Учитывая, что противник не ожидает нашей атаки, мы решили ошеломить его не только внезапностью, но и необычным использованием имевшихся у нас средств. В лесу на дороге, ведущей в Негино, построились в колонну по одному все приданные нам танки и транспортные машины. В кузовах автомашин разместились бойцы, вооруженные гранатами, автоматами и винтовками. С открытием огня нашей артиллерией эта колонна, развив еще в лесу предельную скорость, должна была проскочить открытую местность и ворваться в Негино. А уже за ней, вернее, на ее флангах, используя лес как прикрытие, ринутся вперед и стрелковые полки.
Такой подход к решению поставленной перед нами задачи оказался верным. Наши танки и автоколонна почти без потерь ворвались в Негино и создали там страшную панику. Противник почти без боя оставил этот хорошо укрепленный опорный пункт, теряя по пути пушки и бронетранспортеры, автомашины и мотоциклы.
На всем участке прорыва сразу обозначился несомненный успех. После падения Негино наши дивизии с боем овладели деревнями Шилинка, Алешковичи и двинулись дальше. Выход из непосредственного окружения был открыт.
В ворота, пробитые нами, сразу же хлынули другие части. В особенности торопились тылы, внося путаницу в наши боевые порядки.
Гитлеровское командование срочно стягивало к месту прорыва свежие силы. Вражеская авиация и артиллерия обрушили на освобожденные нами деревни и на дороги, заполненные войсками, тысячи бомб, снарядов, мин.
Я связался по радио с командующим армией и доложил ему обстановку. Генерал Городнянский поздравил меня с успехом и поставил дополнительную задачу: ускорить движение в сторону Хинельского лесокомбината (труба его маячила на горизонте) и надежно прикрывать справа движение главных сил 13-й армии.

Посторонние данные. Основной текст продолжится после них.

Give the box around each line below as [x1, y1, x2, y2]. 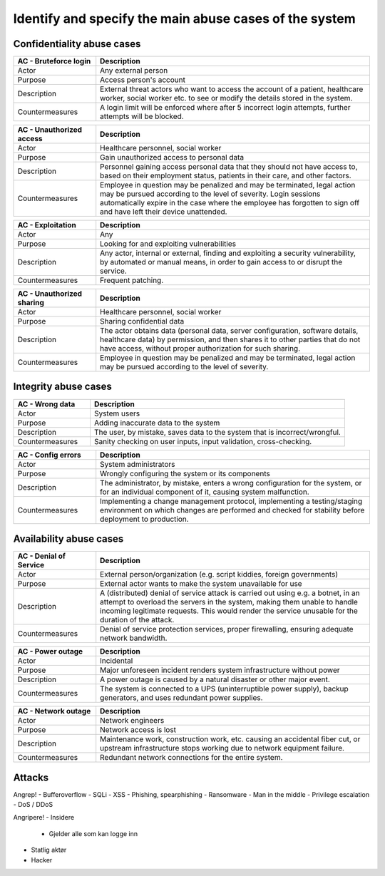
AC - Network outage [17, 706, 91, 716]
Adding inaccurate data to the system [93, 418, 220, 428]
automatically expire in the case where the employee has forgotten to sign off [100, 198, 360, 208]
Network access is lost [100, 725, 177, 735]
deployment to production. [100, 514, 189, 524]
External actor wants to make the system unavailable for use [100, 579, 302, 589]
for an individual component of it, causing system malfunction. [100, 487, 309, 497]
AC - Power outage [17, 646, 83, 656]
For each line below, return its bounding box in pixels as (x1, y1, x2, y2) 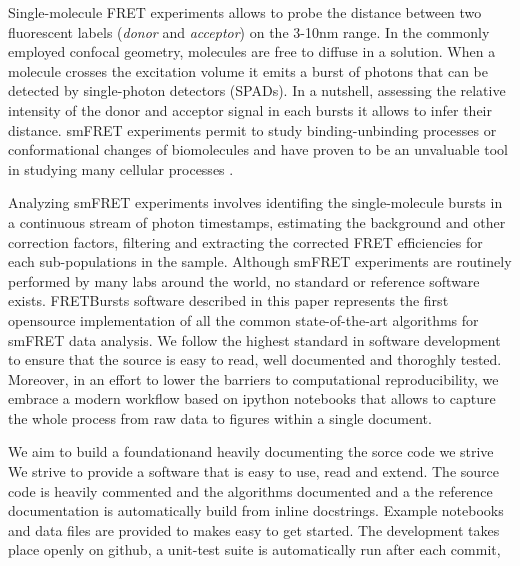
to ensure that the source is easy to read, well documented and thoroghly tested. (8, 349, 502, 370)
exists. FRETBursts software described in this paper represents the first (8, 290, 449, 311)
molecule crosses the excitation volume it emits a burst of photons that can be (8, 60, 488, 81)
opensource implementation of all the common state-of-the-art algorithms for (8, 309, 479, 330)
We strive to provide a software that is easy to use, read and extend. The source (8, 461, 499, 482)
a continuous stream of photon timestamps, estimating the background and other (8, 211, 506, 232)
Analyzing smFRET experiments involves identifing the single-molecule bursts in (8, 192, 503, 213)
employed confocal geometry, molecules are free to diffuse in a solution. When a (8, 41, 496, 62)

Пока мы разговаривали, вокруг радиостанции разорвалось несколько снарядов, и осколки проносились так близко, что свист их был слышен мне через наушники. Но, к счастью, все обошлось благополучно. Даже рация не пострадала.
Части 6-й и 143-й стрелковых дивизий прочно удерживали "коридор", проделанный в обороне противника. А наши полки, свернувшись в предбоевые порядки, двинулись по открытой местности на юг, стремясь поскорее достигнуть села Быки, за которым начинался лес, тянувшийся от самой Десны до Севска. Там же находился и Хинельский лесокомбинат, превращенный немцами в сильный опорный пункт.
Весь день над нами кружили немецкие самолеты, нещадно бомбя и обстреливая колонны. Было уничтожено много наших транспортных машин. Имелись потери и в людском составе. Но, несмотря ни на что, мы продолжали продвигаться в указанном командармом направлении.
По достижении лесного массива, где уже не страшна была фашистская авиация, я объявил привал и распорядился, чтобы бойцы подожгли копны сена, стоявшие на полях. В наступающей темноте это облегчало ориентировку красноармейцам и командирам, подходившим по разным дорогам к назначенному месту сбора. А кроме того, не имело смысла оставлять гитлеровцам такие запасы фуража.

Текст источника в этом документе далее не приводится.